Zaïde à l'opéra d'Avignon
L'opéra du grand Avignon offrait une reprise de la production de Zaïde de Mozart donnée originellement à l'opéra de Rennes en 2023. Étant donné qu'il ne reste que quelques arias de ce singspiel, demande a été faite à Robin Melchior de composer les parties manquantes. Plutôt que de se raccorder au génie de Mozart, le compositeur français a préféré composer une ouverture tenant à la fois de la musique de film et de l'avant garde boulezienne, et une conclusion en comédie musicale à la Jacques Demy. Il n'est pas le seul à avoir posé les armes devant Mozart. Pour les récitatifs, carte blanche avait été donnée aux librettistes françaises Alison Cosson et à Louise Vignaud.
Foin de la Turquie, qui justifie l'origine orientale des noms des protagonistes, annonçant L'Enlèvement au sérail et par conséquence La Flûte enchantée, l'œuvre se passe ici, comme dans la Tempête de Shakespeare, sur une île déserte, où Zaïde, le Sultan Soliman et Allazim se sont échoués depuis assez longtemps pour qu'un rapport hiérarchique naisse entre eux, que Zaïde veuille se rebeller, et sur laquelle règne une créature magique, incarnation autant de la nuit que de l'île elle-même. Foin aussi donc de la subtilité narration de Da Ponte ou l'intelligence de Shakespeare, le livret est ici aussi naïvement péremptoire qu'une œuvre jouée en fin de d'année de primaire, lui donnant un caractère d'amateurisme et cela d'autant plus que la continuité linguistique est sans arrêt rompue avec des récitatifs en Français et les arias d'origine en Allemands.
Il faut donc chercher Mozart dans ce collage grossier de parties benoites récentes et d'origines prometteuses. Certes les arias ne sont pas aussi travaillées que celles de L'Enlèvement au sérail, et à plus forte raison de la Flûte enchantée, les devançant de plusieurs années, mais elles révèlent déjà la façon quasi miraculeuse de Mozart de déployer et de faire dialoguer les tessitures.
L'amateurisme, outre qu'il soit aussi visible dans la scénographie en carton-pâte d'Irène Vignaud, le jeu d'acteur plus qu'approximatif voulu par Alison Cosson et Louise Vignaud, et dans les armes préhistoriques adjointes aux costumes de naufragés du XXe d'Alex Costantino, est surtout perceptible dans les voix.
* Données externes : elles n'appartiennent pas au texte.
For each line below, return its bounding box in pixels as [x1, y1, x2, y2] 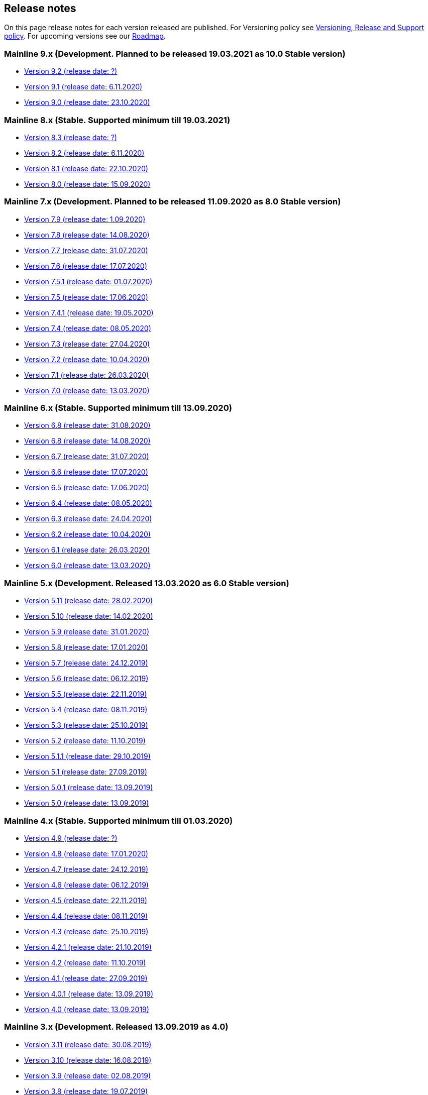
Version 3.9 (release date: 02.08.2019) [24, 1071, 151, 1080]
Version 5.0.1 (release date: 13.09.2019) [24, 783, 153, 792]
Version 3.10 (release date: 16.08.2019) [24, 1055, 152, 1064]
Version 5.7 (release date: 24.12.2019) [24, 659, 148, 668]
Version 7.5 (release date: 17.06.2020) [24, 292, 148, 301]
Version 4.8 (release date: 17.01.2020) [24, 849, 148, 858]
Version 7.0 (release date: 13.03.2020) [24, 386, 150, 395]
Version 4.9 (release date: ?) [24, 833, 118, 842]
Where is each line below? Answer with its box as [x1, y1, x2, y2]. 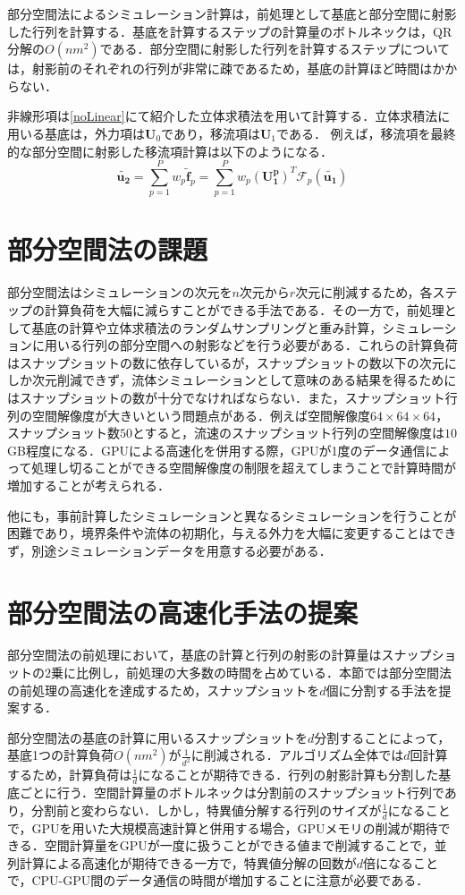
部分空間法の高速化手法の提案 [7, 593, 359, 630]
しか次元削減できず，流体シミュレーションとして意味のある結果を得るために [7, 371, 457, 389]
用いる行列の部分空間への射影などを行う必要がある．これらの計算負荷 [44, 336, 458, 354]
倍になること [363, 853, 439, 872]
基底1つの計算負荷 [7, 746, 114, 764]
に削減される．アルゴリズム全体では [190, 746, 404, 764]
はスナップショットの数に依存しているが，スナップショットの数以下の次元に [7, 353, 457, 371]
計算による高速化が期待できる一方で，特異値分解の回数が [19, 853, 357, 872]
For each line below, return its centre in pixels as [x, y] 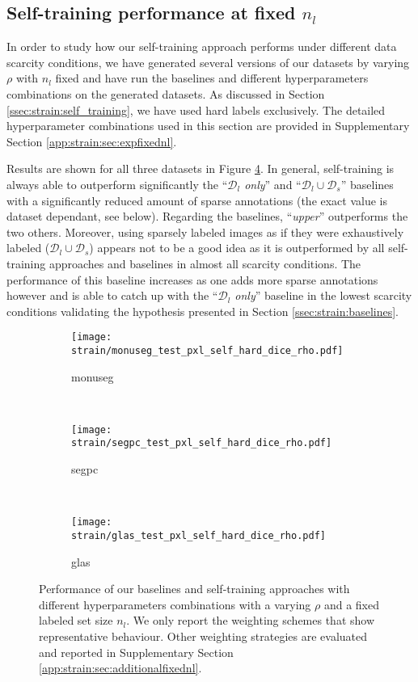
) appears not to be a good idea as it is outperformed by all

Ainsi les récitatifs en Français révèlent les accents du ténor américain Mark van Arsdale en Sultan Soliman et du baryton bass costaricain Andres Cascante en Allazim et la francité de la soprane Aurélie Jarjaye en Zaïde et de Kaëlig Boché en Gomatz, tandis que les arias montrent la qualité du chant du baryton basse, profond mais sans lourdeur et du ténor nord-américain clair et sans fard, faisant regretter de ne pas l'entendre en Osmin et en Tamino, et pointent les défauts de ceux de la soprano manquant de souplesse et d'articulation - elle est incompréhensible quand elle chante - et l'exagération de ténor français poussant si fort son heldentenor, qu'il en chasse son naturel et la compréhension de ses arias. Les duos pour ses raisons semblent approximatifs, peu travaillés.
Il faut sans doute voir en ce spectacle une introduction à Mozart. Les enfants apprécieront cependant mieux L'Enlèvement au sérail ou la Flûte enchantée, plus complets, et probablement aussi moins amateurs dans d'autres productions.